Pain Point & Target Audience
The target customer market for this business is the "short term small loan borrowers (up to USD 1500) with a bad or no credit history falling in the lower income group". The customers have been reaching out to various payday lenders to meet their short-term money needs. These payday lenders have been taking advantage of financial condition and offering loans at very high interest rates which sometimes goes up to 400%.
The startup not only provides borrowers access to short-term funds but will also provide other benefits like customised repayment instalment plan and much lower interest rates as compared to payday lenders. And these loans will be offered without any security. In addition to this, by syncing with employers, it can ensure hassle free repayments via instalments by deduction from the salary.

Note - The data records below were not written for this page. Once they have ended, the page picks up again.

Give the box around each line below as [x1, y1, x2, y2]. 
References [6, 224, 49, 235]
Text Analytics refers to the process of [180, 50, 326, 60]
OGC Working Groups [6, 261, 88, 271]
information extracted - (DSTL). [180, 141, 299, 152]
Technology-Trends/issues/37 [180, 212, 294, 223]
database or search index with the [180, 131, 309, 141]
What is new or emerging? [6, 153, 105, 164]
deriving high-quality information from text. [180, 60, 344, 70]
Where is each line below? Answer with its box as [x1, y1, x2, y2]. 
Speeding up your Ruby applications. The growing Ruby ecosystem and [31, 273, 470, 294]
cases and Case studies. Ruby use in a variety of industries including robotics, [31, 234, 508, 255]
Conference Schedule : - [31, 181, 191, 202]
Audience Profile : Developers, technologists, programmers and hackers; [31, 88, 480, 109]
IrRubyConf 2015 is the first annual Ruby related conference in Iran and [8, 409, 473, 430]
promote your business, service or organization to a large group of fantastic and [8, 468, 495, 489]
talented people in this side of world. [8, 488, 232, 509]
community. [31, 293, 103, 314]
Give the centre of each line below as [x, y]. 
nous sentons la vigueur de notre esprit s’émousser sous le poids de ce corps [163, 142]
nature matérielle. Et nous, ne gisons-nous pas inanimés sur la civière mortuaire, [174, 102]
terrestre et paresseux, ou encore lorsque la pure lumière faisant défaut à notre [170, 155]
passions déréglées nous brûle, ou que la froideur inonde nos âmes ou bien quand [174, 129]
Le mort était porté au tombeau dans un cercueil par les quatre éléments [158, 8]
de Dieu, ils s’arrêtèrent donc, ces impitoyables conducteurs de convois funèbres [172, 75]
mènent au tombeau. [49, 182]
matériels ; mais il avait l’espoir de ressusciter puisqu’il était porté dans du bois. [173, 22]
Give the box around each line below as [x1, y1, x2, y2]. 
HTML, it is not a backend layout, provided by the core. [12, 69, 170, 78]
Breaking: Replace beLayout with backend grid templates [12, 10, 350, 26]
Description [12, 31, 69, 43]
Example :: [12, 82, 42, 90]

The startup will offer loans to lower income group customers and make money by way of interest earnings. This is a direct business to consumer model where there is a huge risk of non-repayment of loans. Therefore, the tie-ups with employers are necessary to mitigate the possibility of default.
Way to market
The great thing about this business is that the marketing can happen by tying up with corporates, as one tie-up will bring access to all its lower income group employees as potential customers. Therefore, in the first instance, the startup will have to focus its energies on tying up with corporates. It should target a financial hub as its starting point or an industrial area where factories are located and tie up with some of the companies in the area.

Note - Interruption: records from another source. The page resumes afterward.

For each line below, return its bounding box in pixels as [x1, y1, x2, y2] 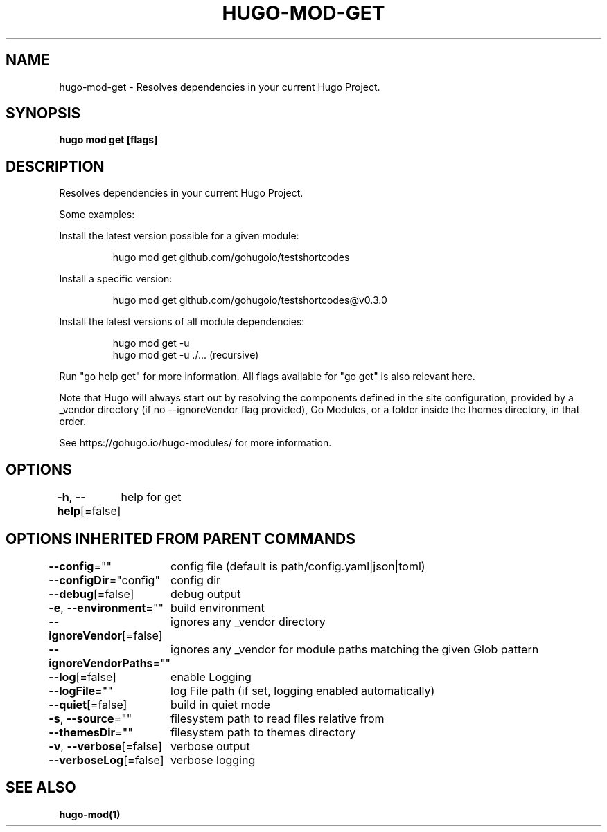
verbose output [170, 739, 250, 753]
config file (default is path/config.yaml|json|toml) [170, 559, 425, 573]
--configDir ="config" [49, 572, 160, 587]
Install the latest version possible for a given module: [59, 230, 299, 242]
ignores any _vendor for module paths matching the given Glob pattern [170, 642, 539, 656]
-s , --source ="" [49, 711, 132, 725]
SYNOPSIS [6, 105, 81, 123]
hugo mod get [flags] [59, 134, 158, 146]
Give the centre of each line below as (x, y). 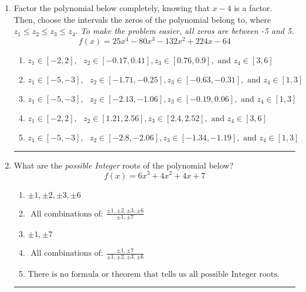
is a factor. (253, 8)
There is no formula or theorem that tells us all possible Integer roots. (154, 275)
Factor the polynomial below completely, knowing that (112, 8)
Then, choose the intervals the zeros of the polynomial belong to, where (142, 19)
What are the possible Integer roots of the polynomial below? (124, 165)
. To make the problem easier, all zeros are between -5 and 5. (185, 31)
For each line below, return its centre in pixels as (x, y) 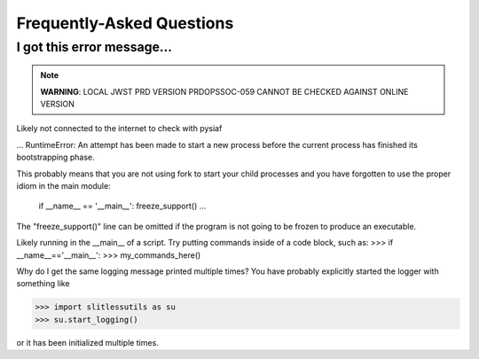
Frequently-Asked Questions (125, 23)
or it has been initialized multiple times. (87, 342)
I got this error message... (94, 47)
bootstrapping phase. (55, 157)
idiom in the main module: (63, 185)
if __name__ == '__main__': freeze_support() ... (122, 206)
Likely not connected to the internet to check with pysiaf (119, 129)
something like (43, 284)
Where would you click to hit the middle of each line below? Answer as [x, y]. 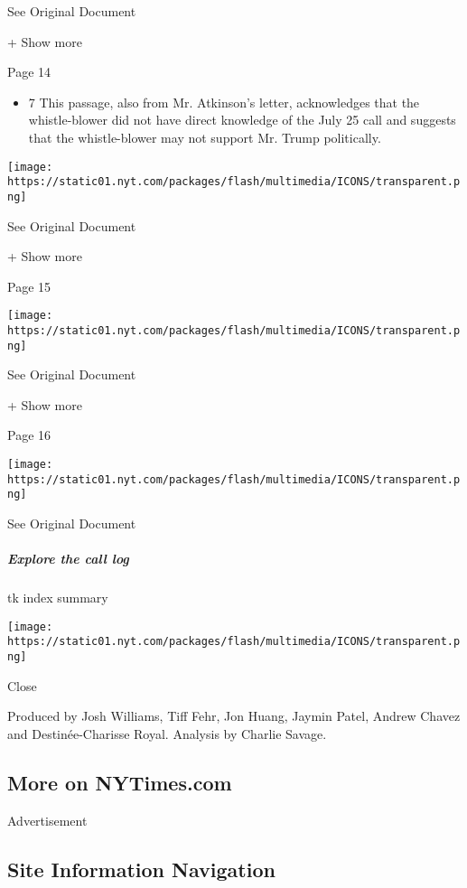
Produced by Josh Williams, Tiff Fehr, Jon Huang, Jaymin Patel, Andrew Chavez [234, 716]
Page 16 [29, 435]
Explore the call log [68, 559]
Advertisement [47, 820]
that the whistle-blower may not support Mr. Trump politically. [205, 137]
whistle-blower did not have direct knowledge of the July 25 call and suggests [242, 120]
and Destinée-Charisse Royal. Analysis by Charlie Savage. [167, 733]
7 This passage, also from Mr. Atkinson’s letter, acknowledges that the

The startup should target disbursing loans to at least 5000 customers in first one year deploying all the initial capital and should ensure a steady circulation of funds. Once the startup can successfully penetrate in one market, it can target the other markets by raising funds.
Investment Needed For Prototype
For testing & building the prototype, pitch for raising 200K USD from angel investors or incubators. There is a big attention towards fintech startups, and that has lead to a lot of fintech incubators and accelerators being set up across the globe. The startup could reach out to one of these incubators like FinTech Innovation Lab, Barclays Accelerator, Fintech Sandbox, Y Combinator, etc. The majority of this money needs to be used for lending to the borrower, and rest should be used for building the platform.

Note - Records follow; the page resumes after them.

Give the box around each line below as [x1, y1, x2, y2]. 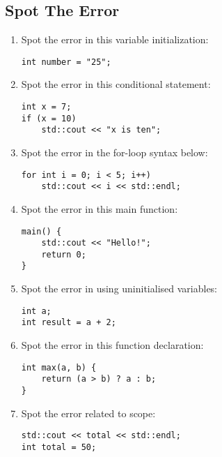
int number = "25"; [21, 57, 111, 67]
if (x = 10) [21, 113, 77, 123]
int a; [21, 306, 51, 316]
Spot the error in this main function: [21, 201, 178, 216]
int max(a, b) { [21, 362, 97, 373]
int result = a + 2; [21, 317, 116, 328]
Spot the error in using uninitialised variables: [21, 281, 218, 296]
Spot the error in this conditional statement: [21, 77, 211, 91]
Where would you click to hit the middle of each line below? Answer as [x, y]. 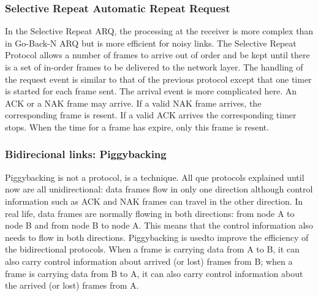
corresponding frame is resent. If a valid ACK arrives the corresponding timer [151, 115]
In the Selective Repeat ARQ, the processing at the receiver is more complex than [159, 31]
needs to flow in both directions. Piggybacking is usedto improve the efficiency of [157, 237]
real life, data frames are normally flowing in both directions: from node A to [150, 213]
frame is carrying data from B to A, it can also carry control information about [154, 273]
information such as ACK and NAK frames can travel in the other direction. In [154, 201]
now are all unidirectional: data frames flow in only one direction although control [159, 189]
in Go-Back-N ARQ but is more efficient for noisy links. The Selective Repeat [151, 43]
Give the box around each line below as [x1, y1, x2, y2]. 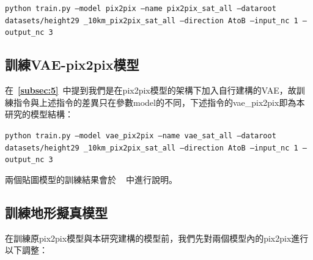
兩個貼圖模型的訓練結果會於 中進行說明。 [5, 173, 178, 185]
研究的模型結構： [5, 108, 73, 121]
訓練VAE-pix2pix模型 [5, 55, 139, 74]
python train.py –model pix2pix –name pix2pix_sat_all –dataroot [5, 4, 276, 13]
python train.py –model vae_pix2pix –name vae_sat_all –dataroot [5, 131, 276, 140]
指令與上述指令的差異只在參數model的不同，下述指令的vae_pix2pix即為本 [13, 95, 305, 108]
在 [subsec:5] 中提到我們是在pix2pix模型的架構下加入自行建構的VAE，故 [5, 84, 296, 97]
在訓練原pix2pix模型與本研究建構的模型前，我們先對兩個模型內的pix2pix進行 [5, 231, 309, 244]
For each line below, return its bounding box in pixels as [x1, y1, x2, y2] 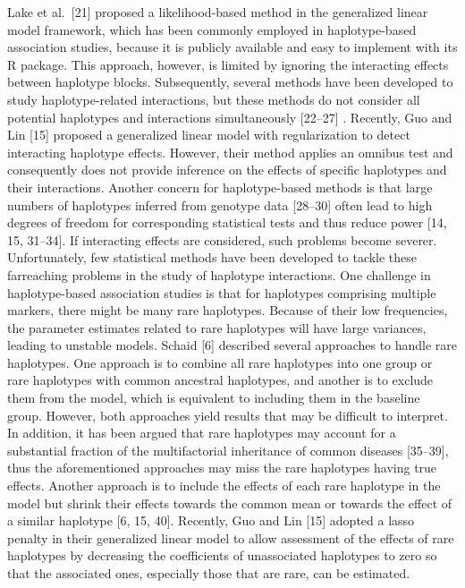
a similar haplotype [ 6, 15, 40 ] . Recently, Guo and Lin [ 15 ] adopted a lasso [7, 511, 415, 530]
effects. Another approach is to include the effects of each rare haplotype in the [7, 476, 441, 495]
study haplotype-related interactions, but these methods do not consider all [7, 89, 420, 108]
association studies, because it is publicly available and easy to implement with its [7, 38, 458, 56]
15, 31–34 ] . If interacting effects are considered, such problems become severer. [7, 230, 437, 249]
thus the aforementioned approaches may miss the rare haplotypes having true [7, 458, 437, 477]
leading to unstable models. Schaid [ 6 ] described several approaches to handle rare [7, 336, 458, 354]
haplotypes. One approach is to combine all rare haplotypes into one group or [7, 353, 433, 371]
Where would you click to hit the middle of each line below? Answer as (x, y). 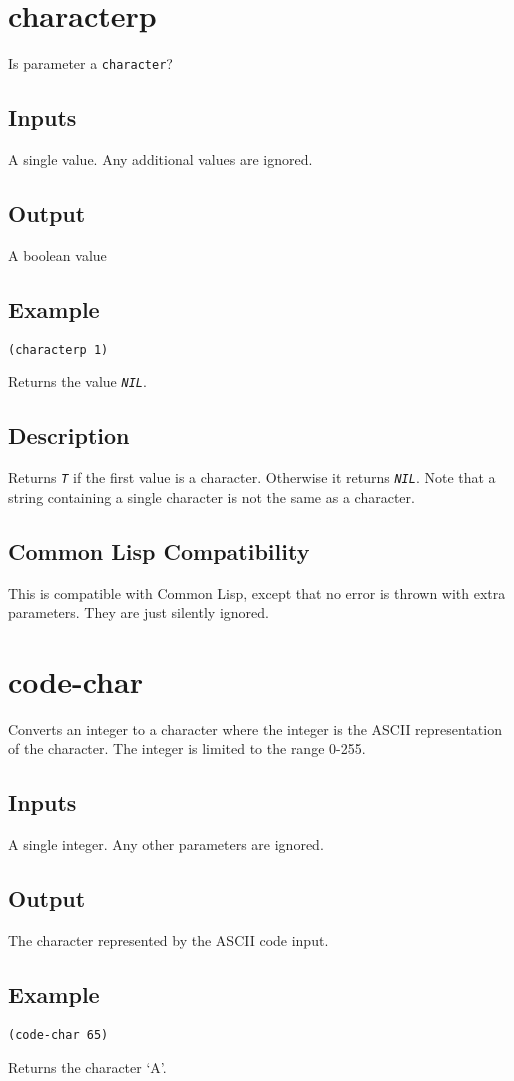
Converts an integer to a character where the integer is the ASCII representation (255, 728)
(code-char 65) (58, 1034)
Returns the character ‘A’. (87, 1066)
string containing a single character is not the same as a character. (211, 496)
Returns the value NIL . (77, 381)
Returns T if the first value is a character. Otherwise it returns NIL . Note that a (252, 477)
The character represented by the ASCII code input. (168, 940)
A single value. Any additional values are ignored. (160, 158)

You would need to have a micro-finance expert, an economist and a tech expert in the team. In addition to this one needs to build an in-house credit rating algorithm to ensure risk assessment of each borrower, for this you would need a data sciences expert.
Investors / Expert Take
There is huge investor interest in Fintech arena. Forbes in September 2016 reported that over 1,000 Fintech companies (startups and historical incumbents) that raised over $105 billion in total funding were worth nearly $870 billion in current value. Forbes also stated that "The Fintech scene in Asia is also growing rapidly, led by India (49) and China (31) due to their population size (2.7 billion people) and a fast-growing middle class. Australia is also a fertile ground for the development of
Fintech companies (24) with its friendly regulatory environment". In case you are interested in launching a business on these lines, please drop us a note to Yostartups.com and we will be more than happy to help.This is a niche product which has the potential of disrupting the forever prevalent payday lender industry. However, the startup would need to ensure that it successfully implements the model at a small scale, so that the investors see the potential for scaling up.